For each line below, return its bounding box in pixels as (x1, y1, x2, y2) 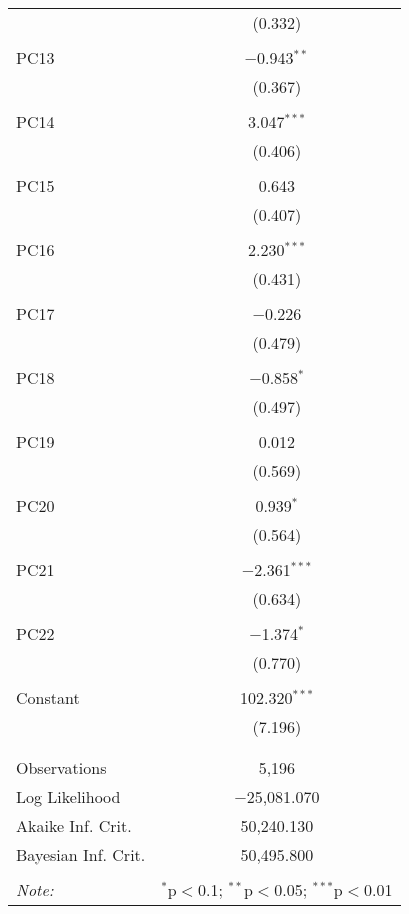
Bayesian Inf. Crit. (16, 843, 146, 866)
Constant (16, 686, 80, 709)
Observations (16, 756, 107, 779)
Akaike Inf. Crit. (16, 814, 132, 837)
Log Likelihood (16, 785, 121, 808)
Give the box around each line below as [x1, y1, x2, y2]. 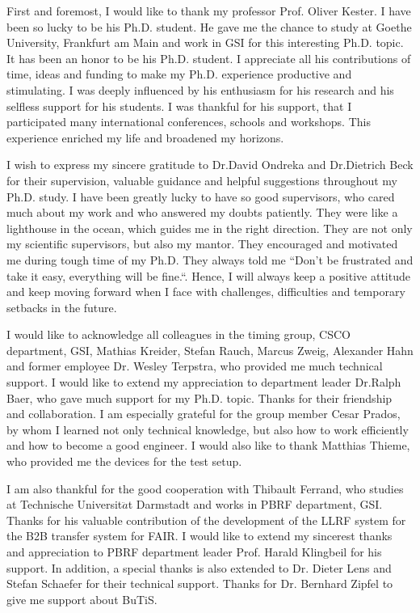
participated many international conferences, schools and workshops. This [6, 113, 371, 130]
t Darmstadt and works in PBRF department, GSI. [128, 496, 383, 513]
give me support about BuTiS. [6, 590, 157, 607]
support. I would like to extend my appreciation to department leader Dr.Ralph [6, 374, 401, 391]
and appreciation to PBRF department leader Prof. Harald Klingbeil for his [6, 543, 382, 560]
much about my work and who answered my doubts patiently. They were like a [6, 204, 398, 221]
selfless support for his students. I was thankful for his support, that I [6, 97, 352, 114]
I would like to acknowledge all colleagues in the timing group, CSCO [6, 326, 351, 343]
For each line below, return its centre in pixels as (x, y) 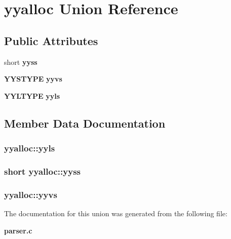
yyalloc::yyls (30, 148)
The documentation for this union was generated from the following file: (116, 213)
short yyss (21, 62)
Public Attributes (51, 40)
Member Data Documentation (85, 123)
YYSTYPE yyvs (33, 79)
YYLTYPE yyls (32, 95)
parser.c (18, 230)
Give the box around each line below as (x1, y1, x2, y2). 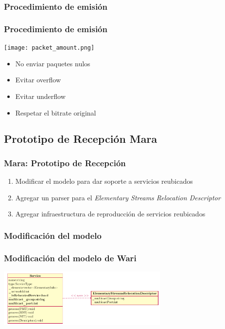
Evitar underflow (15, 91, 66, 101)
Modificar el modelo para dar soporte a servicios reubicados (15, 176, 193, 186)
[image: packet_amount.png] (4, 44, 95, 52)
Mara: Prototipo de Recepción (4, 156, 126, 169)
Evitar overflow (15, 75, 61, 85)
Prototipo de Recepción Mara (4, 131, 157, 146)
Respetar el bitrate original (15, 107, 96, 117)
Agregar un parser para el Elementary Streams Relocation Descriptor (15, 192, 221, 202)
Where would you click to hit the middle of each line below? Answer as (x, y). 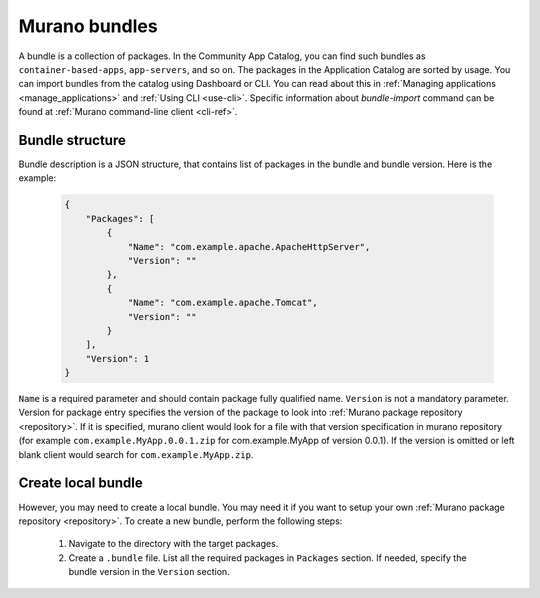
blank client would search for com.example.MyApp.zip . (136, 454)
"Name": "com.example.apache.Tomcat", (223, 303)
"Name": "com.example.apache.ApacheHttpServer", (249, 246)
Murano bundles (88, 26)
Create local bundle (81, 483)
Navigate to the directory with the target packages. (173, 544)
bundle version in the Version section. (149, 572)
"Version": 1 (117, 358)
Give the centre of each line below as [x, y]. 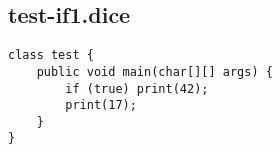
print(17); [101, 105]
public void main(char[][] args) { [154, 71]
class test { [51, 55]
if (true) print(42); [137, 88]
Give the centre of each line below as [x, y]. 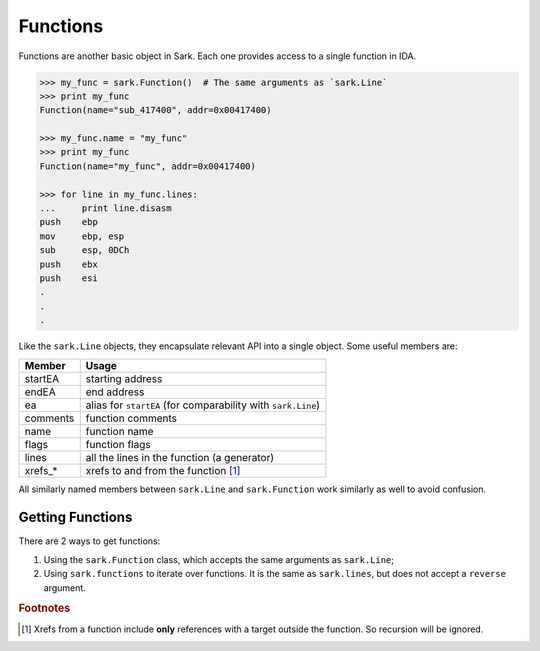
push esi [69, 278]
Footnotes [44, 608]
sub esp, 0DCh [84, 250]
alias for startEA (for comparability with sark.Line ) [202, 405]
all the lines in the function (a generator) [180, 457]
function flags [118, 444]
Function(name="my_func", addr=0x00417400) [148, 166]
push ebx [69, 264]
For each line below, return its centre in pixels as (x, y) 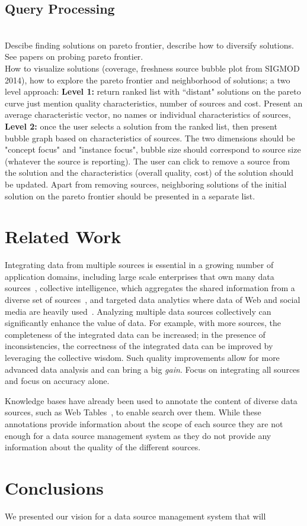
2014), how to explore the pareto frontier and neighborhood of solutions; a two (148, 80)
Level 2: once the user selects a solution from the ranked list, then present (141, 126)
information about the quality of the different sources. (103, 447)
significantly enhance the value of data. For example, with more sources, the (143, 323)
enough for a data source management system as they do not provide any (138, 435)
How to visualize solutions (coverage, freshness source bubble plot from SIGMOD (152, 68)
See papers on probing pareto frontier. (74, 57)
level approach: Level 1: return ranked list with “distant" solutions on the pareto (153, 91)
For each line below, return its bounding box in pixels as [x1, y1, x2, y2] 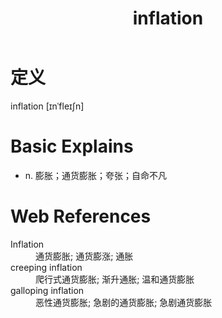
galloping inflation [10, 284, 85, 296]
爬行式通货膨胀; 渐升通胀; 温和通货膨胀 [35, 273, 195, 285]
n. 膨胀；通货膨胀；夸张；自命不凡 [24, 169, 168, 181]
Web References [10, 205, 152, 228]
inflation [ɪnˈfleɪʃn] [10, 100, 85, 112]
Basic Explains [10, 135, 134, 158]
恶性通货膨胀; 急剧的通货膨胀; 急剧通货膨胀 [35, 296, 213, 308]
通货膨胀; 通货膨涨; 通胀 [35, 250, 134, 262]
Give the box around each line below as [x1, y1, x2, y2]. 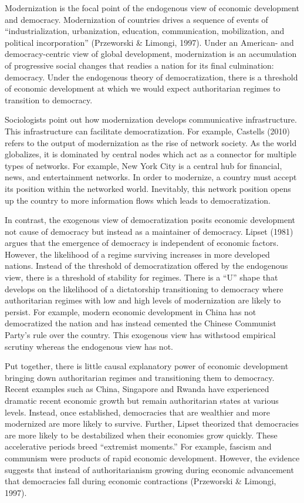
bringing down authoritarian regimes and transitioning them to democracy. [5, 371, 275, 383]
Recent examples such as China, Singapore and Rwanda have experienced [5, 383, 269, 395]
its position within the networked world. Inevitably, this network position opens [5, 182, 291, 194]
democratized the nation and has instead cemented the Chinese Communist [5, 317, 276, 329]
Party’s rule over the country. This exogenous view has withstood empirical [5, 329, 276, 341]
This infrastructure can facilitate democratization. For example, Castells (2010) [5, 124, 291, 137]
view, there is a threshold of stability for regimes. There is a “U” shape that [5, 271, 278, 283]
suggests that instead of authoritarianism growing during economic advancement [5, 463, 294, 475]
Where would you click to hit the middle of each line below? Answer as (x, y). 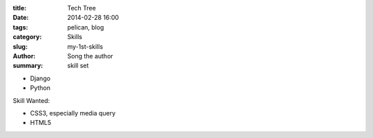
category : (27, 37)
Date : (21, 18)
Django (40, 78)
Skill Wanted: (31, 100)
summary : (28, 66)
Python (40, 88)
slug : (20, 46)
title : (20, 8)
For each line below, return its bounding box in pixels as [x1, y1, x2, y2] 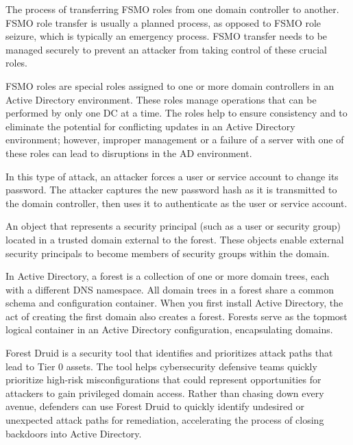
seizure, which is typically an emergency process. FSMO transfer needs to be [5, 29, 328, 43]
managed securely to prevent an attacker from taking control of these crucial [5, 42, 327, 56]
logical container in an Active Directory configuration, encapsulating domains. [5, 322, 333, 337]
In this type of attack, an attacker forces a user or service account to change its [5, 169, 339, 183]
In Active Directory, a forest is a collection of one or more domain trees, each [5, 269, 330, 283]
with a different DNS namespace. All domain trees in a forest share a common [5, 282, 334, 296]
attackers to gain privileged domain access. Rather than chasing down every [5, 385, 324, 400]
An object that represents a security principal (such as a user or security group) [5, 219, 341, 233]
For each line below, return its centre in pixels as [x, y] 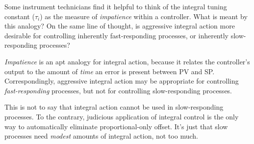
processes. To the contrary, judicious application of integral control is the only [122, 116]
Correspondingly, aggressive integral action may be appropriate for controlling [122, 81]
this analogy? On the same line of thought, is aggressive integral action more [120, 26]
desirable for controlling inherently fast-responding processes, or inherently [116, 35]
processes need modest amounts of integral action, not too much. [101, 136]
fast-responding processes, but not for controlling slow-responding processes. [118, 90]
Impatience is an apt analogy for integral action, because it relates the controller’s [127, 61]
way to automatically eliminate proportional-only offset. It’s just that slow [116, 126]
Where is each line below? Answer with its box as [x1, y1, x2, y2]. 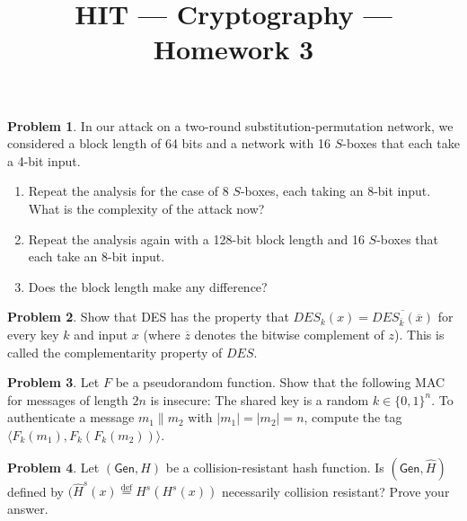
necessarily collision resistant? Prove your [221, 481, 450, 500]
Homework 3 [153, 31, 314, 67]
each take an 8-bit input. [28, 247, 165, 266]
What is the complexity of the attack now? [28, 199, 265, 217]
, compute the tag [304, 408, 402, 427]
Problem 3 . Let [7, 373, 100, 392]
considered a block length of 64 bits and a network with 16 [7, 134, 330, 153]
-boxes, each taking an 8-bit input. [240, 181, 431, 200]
-- -- --
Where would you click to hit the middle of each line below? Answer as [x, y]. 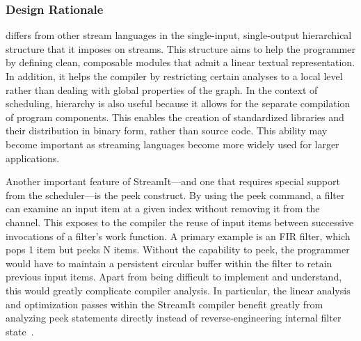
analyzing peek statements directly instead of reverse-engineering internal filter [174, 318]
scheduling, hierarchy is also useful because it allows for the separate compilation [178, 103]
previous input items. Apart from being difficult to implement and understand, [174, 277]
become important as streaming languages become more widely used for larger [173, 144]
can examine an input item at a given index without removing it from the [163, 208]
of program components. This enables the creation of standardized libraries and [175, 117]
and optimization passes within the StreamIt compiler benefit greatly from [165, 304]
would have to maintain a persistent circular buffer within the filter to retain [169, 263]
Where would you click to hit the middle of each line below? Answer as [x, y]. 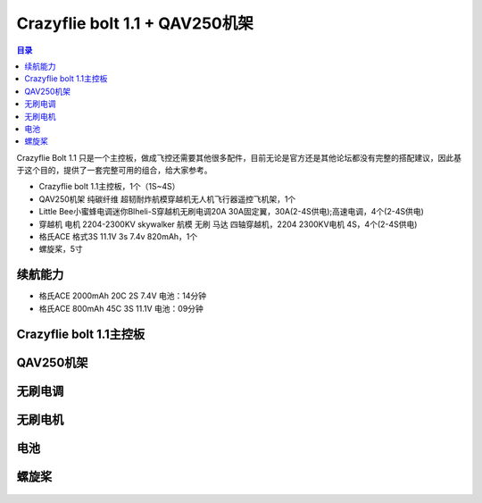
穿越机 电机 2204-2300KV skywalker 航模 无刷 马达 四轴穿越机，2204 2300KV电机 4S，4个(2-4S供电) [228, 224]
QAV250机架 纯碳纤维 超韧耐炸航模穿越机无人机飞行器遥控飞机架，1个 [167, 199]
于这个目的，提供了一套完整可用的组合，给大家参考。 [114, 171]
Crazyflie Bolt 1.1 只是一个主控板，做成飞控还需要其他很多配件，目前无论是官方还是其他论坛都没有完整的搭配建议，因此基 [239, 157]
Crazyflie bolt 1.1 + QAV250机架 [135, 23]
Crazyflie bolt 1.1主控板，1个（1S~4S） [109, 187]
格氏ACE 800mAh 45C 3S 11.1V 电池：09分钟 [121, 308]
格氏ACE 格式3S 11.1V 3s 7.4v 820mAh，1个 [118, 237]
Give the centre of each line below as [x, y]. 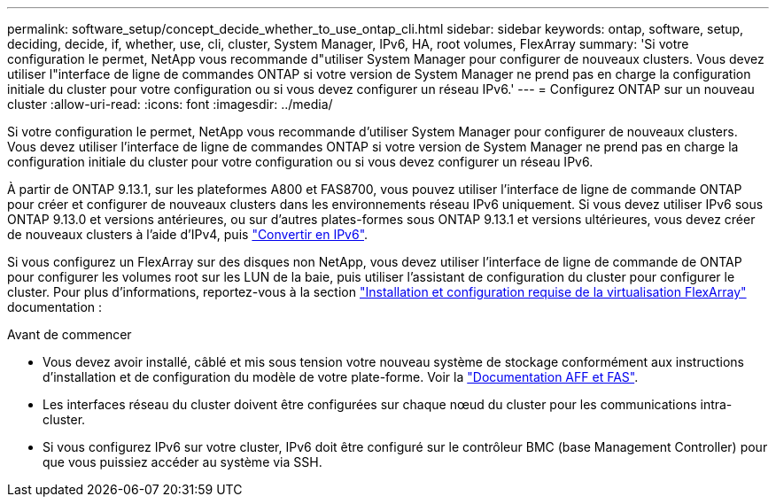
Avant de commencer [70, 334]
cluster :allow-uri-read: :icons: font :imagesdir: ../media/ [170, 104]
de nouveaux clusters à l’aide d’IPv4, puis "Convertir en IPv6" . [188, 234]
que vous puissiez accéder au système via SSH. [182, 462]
-- -- --
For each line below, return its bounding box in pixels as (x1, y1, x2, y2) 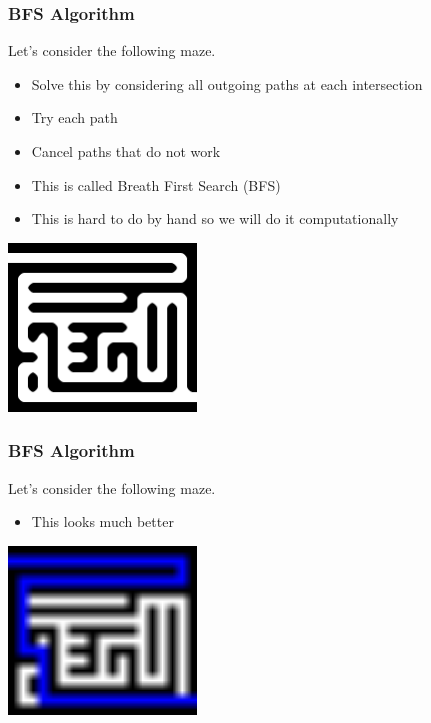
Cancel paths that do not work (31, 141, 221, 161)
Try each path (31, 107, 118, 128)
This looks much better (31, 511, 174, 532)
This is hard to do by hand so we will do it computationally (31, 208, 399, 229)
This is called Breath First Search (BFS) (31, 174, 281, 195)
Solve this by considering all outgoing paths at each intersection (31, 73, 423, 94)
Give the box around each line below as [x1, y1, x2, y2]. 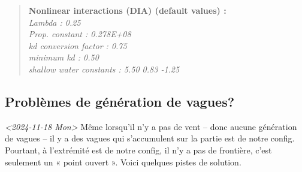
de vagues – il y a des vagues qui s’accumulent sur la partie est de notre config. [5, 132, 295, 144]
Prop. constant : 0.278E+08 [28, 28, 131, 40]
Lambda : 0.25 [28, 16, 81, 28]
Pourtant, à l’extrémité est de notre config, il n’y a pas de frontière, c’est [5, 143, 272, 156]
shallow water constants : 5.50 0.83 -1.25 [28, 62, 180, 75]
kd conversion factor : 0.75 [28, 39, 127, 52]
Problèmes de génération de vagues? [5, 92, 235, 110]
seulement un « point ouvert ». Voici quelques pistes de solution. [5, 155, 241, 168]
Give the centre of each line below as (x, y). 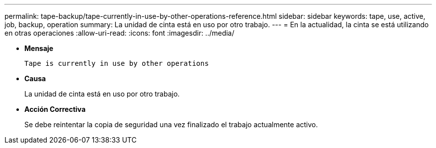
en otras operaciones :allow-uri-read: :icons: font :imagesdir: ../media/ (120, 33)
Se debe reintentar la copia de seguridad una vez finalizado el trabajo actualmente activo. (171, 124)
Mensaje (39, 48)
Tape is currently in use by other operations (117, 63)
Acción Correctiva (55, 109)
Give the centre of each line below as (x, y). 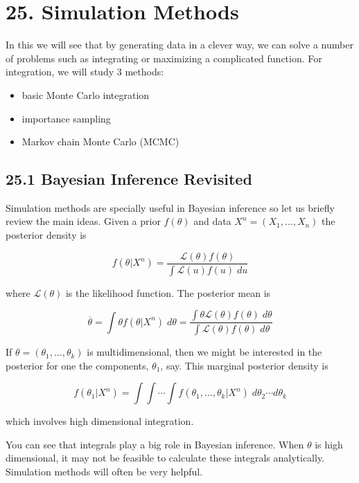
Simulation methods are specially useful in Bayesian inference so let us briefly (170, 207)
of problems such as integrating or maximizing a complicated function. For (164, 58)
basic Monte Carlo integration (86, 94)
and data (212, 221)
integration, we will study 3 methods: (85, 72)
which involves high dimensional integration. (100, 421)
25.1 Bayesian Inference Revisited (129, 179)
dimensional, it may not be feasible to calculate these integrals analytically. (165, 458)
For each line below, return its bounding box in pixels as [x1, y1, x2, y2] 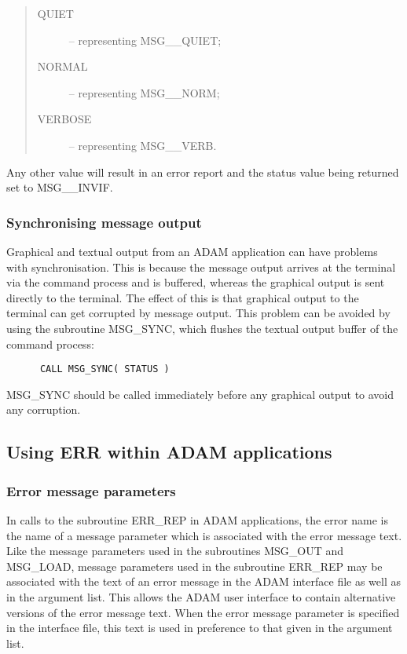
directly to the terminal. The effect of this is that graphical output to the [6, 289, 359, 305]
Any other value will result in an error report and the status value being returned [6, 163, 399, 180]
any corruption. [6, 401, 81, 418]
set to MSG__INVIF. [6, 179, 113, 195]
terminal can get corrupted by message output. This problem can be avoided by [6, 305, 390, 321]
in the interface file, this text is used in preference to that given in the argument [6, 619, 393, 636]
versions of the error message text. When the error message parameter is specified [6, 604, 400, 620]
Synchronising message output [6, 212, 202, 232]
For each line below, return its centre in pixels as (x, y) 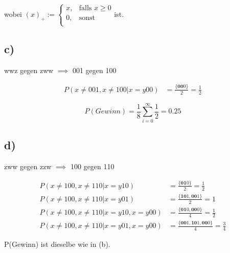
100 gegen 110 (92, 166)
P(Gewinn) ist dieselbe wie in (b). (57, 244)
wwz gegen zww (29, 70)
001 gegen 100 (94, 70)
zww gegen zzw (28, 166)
-- -- --
### [Exercise requirements]
From the records above, pull out every line containing the word "integration".

### [Task response]
basic Monte Carlo integration (86, 94)
integration, we will study 3 methods: (85, 72)
which involves high dimensional integration. (100, 421)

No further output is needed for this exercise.